Monday, March 01, 2010

The Lustrum

Five years is a long time,

The passing of 1825 days, however, hasn't diminished my memories. Sights, sounds, even odors familiar from Steven's first hospital stay can still cause my stomach to turn, my eyes to tear, my heart to break.

and so much has changed.

Steven was a high school sophomore when he had his first brain surgery. He's now a college junior, of legal age, making plans for graduate studies.

My Mary was just in second grade when Steven was first diagnosed with this disease. She's now a teenaged, clothes loving, mall walking, boy watching, texting fiend.

I've aged.

We've had the opportunity to attend two VHLFA conferences and learn more about VGEF, HIF, genes and cells, processes and proteins. We've also been blessed by meeting many kindred spirits fighting the same fight.

I've had the chance to become more involved in the family alliance, at a local level, and now lunch with several VHL warriors monthly.

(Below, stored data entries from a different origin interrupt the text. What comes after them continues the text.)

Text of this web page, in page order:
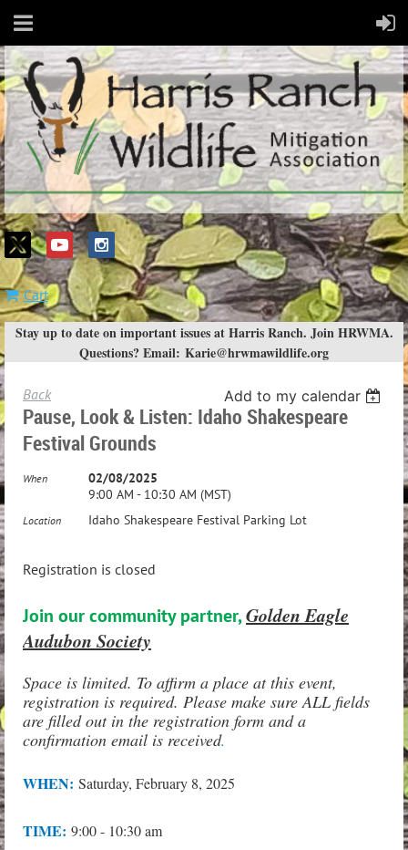
Cart
Stay up to date on important issues at Harris Ranch. Join HRWMA.
Questions? Email: Karie@hrwmawildlife.org
Back Add to my calendar
Pause, Look & Listen: Idaho Shakespeare
Festival Grounds
When
02/08/2025
9:00 AM - 10:30 AM (MST)
Location Idaho Shakespeare Festival Parking Lot
Registration is closed
Join our community partner,Golden Eagle
Audubon Society
Space is limited. To affirm a place at this event,
registration is required. Please make sure ALL fields
are filled out in the registration form and a
confirmation email is received.
WHEN: Saturday, February 8, 2025
TIME: 9:00 - 10:30 am
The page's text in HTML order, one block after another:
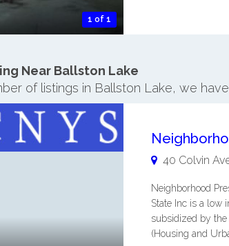
1 of 1
Near Ballston Lake
of listings in Ballston Lake, we
40 Colvin
Neighborhood
State Inc is a low
subsidized by
(Housing and
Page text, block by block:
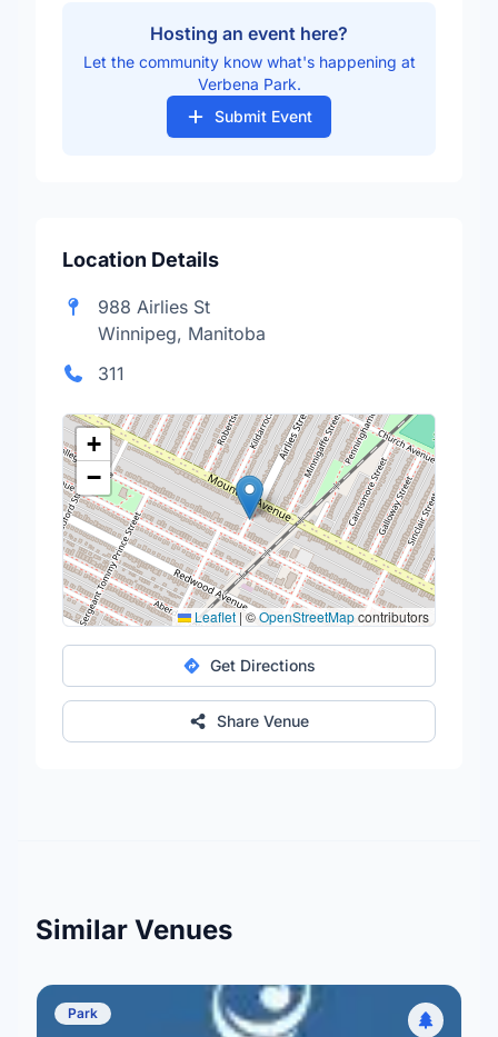
Hosting an event here?
Let the community know what's happening at
Verbena Park.
Submit Event
Location Details
988 Airlies St
Winnipeg, Manitoba
311
+
−
Leaflet |©OpenStreetMapcontributors
Get Directions
Share Venue
Similar Venues
Park
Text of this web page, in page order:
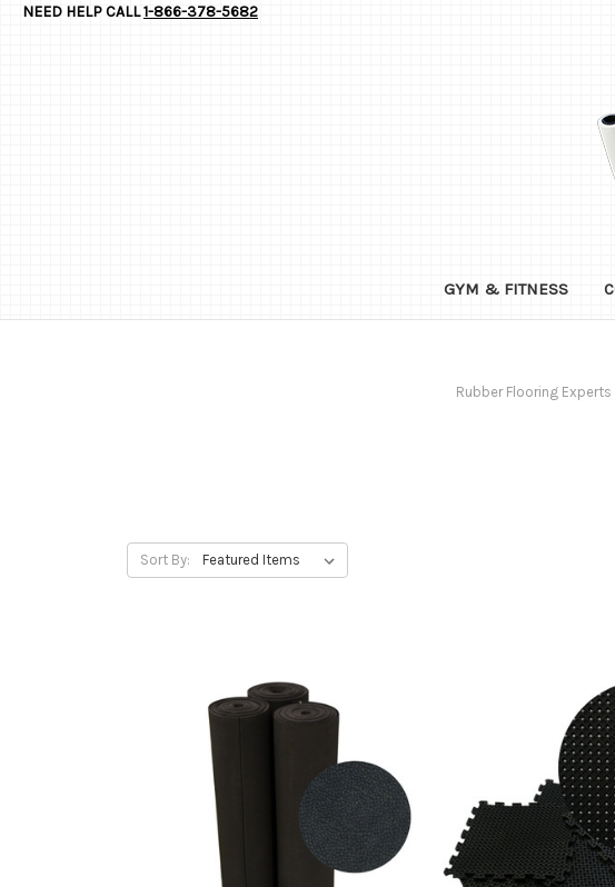
NEED HELP CALL1-866-378-5682
GYM & FITNESS
Rubber Flooring Experts
Sort By:

We raised funds and raised awareness for the first time ever.

But because some things haven't changed,

This disease carries on in its own insidious way in my sweet boy. His two small benign brain tumors have turned into eight tumors in the cerebellum/brain stem area and four in the spine. His pancreas is now muddled with cysts of varying sizes, and his kidneys now also show signs of the disease.

One small and crafty gene continues a path of destruction.

And my sweet son remains unbowed
with his grace,
and his determination,
and his sweet, sweet spirit.

we need to remember the past

That first night home, after settling Steven in bed and checking both the incision at the back of his head and the small sutured spot on his upper leg, I sat at the computer and researched hemangioblastomas. I read statistics that not only clinically diagnosed my son with von Hippel Lindau disease but also wanted to cut his life in half.

I'll never forget those printed words...how they looked, how they sounded, how they felt.

Those few simple words were a catalyst.

while we reach for the future.

Words of pain can also promote great change, change beyond our wildest imaginations. We now know truths that only the privileged know. We understand that another breath is a miracle, and we know that life is made of moments.

And we know and believe that
with a bit more research
and lots of faith,
a cure will be found.
Our sweet son
must have the privilege
of living this good life
filled with hope
.



2 comments:

Becky Smith said...

Beautifully written words from a mother's heart. I'm sorry you guys have had such a long, hard journey. I'm proud of you all though, for remaining "unbowed."

Blessings,
Becky

Britt-Arnhild said...

Such a beautiful post from the deepest of the fight you are all struggling Bev.
I am with you!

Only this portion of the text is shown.